Interrogating the major histocompatibility complex with high-throughput genomics

Abstract

The major histocompatibility complex (MHC) region on the short arm of chromosome 6 harbors the largest number of replicated associations across the human genome for a wide range of diseases, but the functional basis for these associations is still poorly understood. One fundamental challenge in fine-mapping associations to functional alleles is the enormous sequence diversity and broad linkage disequilibrium of the MHC, both of which hamper the cost-effective interrogation in large patient samples and the identification of causal variants. In this review, we argue that there is now a valuable opportunity to leverage existing genome-wide association study (GWAS) datasets for in-depth investigation to identify independent effects in the MHC. Application of imputation to GWAS data facilitates comprehensive interrogation of the classical human leukocyte antigen (HLA) loci. These datasets are, in many cases, sufficiently large to give investigators the ability to disentangle effects at different loci. We also explain how querying variation at individual amino acid positions for association can be powerful and expand traditional analyses that focus only on the classical HLA types.

Figure 1.

Overview of the MHC region with validated GWAS associations from the NHGRI GWAS catalog (http://www.genome.gov/gwastudies/) plotted as a function of position along chromosome 6 (hg18). Strongest SNP associations are annotated by trait or disease. Classical HLA-A, -B, -C, -DP, -DQ and -DR genes are highlighted (red vertical ticks) among the many hundreds of genes across the region.

Figure 2.

Illustration of HLA-DRB1 variation at two-, four- and six-digit resolution. Here we show a subset of the HLA-DRB1 cDNA sequences, using HLA-DRB1*01:01:01 as a reference. Yellow indicates reference alleles within a sequence, and black represents the presence of a non-reference allele. At the two-digit level, allelic differences cluster in specific regions that may influence binding of serological reagents.
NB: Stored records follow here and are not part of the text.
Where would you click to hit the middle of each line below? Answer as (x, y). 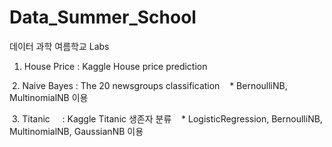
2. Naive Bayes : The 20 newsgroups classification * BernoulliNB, (149, 85)
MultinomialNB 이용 (49, 97)
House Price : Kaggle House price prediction (115, 66)
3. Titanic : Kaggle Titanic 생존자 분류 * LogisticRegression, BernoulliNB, (167, 118)
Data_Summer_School (103, 17)
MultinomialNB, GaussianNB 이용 (76, 131)
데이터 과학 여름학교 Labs (59, 46)
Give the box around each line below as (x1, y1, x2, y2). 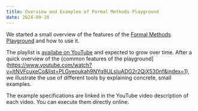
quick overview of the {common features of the (6, 55, 123, 62)
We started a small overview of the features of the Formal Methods (6, 30, 171, 38)
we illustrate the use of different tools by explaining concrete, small (6, 74, 172, 81)
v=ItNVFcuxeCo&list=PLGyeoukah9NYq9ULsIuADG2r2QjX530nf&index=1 (6, 67, 187, 75)
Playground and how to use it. (6, 37, 80, 44)
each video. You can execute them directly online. (6, 98, 130, 105)
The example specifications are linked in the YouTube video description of (6, 92, 189, 99)
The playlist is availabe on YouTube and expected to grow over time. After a (6, 48, 193, 55)
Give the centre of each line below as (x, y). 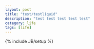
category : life (20, 23)
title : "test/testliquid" (31, 14)
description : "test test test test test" (48, 18)
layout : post (18, 9)
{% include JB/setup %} (29, 41)
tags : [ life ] (18, 28)
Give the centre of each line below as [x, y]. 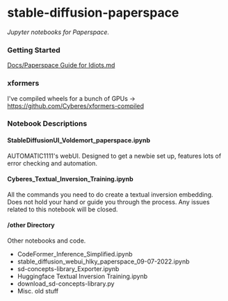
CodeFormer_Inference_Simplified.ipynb [75, 254]
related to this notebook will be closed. [63, 209]
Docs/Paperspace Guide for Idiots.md [61, 65]
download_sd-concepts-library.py [66, 284]
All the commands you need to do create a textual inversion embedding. [110, 194]
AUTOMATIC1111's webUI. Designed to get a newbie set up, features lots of [114, 156]
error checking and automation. [52, 163]
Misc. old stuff [38, 291]
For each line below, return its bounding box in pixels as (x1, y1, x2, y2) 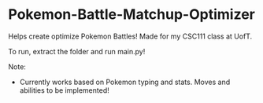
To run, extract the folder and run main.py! (8, 46, 146, 56)
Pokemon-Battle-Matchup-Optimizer (8, 6, 256, 24)
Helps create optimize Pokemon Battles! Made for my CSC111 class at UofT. (8, 31, 253, 41)
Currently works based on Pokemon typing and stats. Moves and (19, 77, 231, 86)
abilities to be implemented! (19, 85, 109, 95)
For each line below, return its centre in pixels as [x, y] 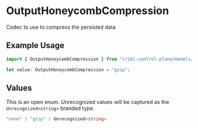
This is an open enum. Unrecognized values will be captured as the [88, 102]
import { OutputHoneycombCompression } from [62, 59]
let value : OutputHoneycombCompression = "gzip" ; [68, 70]
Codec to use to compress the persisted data [61, 27]
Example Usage [35, 46]
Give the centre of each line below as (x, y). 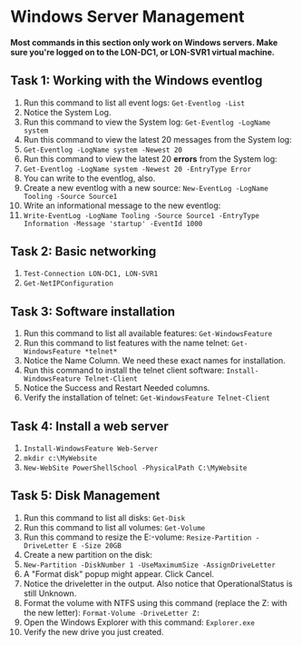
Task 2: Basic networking (83, 251)
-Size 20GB (101, 546)
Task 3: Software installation (93, 311)
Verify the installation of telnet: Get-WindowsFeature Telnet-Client (147, 398)
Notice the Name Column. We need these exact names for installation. (155, 361)
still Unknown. (50, 593)
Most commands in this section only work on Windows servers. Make (144, 42)
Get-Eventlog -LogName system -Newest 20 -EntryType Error (137, 169)
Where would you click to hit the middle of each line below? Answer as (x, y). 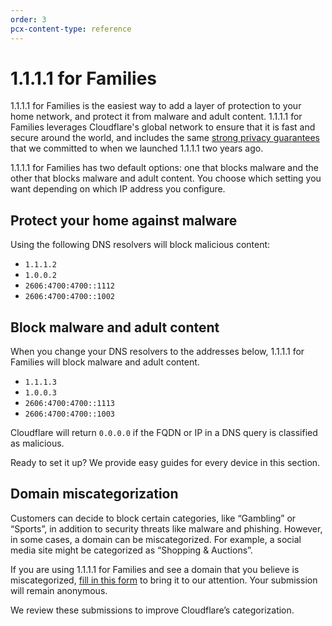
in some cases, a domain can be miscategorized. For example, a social (156, 539)
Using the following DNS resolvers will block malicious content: (140, 245)
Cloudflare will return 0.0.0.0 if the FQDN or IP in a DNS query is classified (164, 433)
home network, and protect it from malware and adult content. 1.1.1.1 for (156, 117)
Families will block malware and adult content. (105, 362)
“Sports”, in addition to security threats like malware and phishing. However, (166, 528)
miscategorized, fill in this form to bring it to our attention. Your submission (164, 580)
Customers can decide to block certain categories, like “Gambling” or (153, 518)
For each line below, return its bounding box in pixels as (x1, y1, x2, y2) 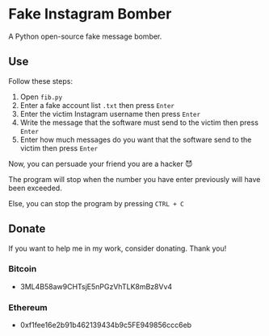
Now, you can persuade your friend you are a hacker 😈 (8, 159, 193, 168)
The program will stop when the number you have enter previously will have (8, 174, 261, 184)
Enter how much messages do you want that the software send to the (19, 135, 252, 144)
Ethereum (8, 301, 48, 313)
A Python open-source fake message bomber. (8, 31, 162, 41)
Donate (8, 222, 46, 236)
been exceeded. (8, 183, 62, 193)
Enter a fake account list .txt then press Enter (19, 100, 175, 110)
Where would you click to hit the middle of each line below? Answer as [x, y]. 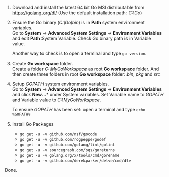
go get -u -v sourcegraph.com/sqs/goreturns [67, 150]
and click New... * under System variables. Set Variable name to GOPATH [88, 95]
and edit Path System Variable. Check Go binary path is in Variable [81, 38]
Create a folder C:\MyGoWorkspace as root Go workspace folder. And [86, 69]
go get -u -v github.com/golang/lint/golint [67, 145]
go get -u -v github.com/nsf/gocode [58, 134]
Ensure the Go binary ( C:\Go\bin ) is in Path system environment [78, 22]
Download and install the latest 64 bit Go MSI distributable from [78, 7]
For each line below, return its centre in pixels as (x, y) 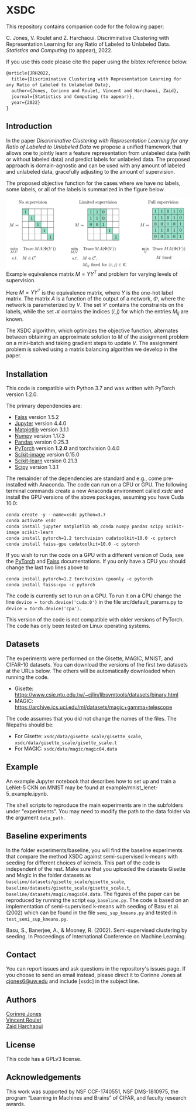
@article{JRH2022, (28, 73)
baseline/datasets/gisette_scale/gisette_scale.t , (68, 887)
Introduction (29, 126)
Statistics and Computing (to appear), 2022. (59, 50)
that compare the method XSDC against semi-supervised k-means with (92, 856)
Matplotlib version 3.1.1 (42, 430)
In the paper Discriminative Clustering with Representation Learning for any (97, 140)
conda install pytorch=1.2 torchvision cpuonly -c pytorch (80, 579)
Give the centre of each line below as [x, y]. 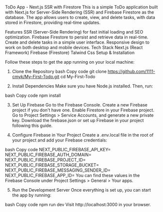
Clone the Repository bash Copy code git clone [59, 71]
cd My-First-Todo [78, 77]
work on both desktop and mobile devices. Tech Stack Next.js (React [74, 47]
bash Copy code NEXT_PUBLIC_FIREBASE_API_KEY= [58, 150]
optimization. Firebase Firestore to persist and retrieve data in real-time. [77, 37]
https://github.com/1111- [131, 71]
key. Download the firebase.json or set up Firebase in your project [78, 120]
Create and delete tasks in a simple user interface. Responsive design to [77, 42]
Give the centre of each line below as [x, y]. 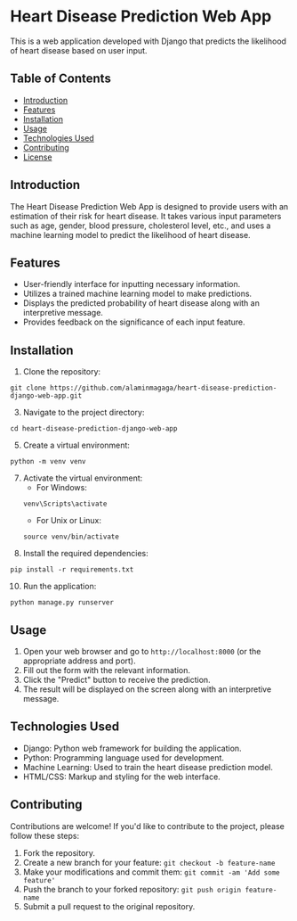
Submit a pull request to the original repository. [109, 906]
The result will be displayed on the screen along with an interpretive [147, 689]
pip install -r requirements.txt [72, 570]
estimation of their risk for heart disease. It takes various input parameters [146, 216]
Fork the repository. [59, 852]
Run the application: [60, 587]
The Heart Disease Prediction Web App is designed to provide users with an [149, 206]
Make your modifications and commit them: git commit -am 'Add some [151, 872]
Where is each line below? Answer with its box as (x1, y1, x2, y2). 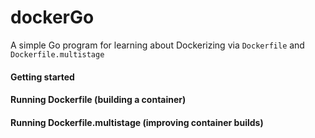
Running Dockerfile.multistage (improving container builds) (10, 116, 264, 128)
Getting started (10, 71, 75, 83)
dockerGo (10, 6, 95, 29)
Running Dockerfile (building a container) (10, 94, 187, 106)
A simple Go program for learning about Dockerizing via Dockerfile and (10, 39, 305, 51)

At the four-digit level, additional non-synonymous polymorphisms are present, so that each four-digit allele defines a unique amino acid sequence. At the six-digit level, synonymous polymorphisms are taken into account.

Figure 3.

Three-dimensional model of the HLA-B protein based on the Protein Data Bank entry 2bvp. Amino acid position 97 is highlighted in the peptide-binding groove, as is the backbone of a peptide bound to the HLA molecule. Variations at position 97 are strongly associated with durable host control of HIV-1 replication, and can explain the observed effects of classical HLA-B alleles, including B*57 and B*27.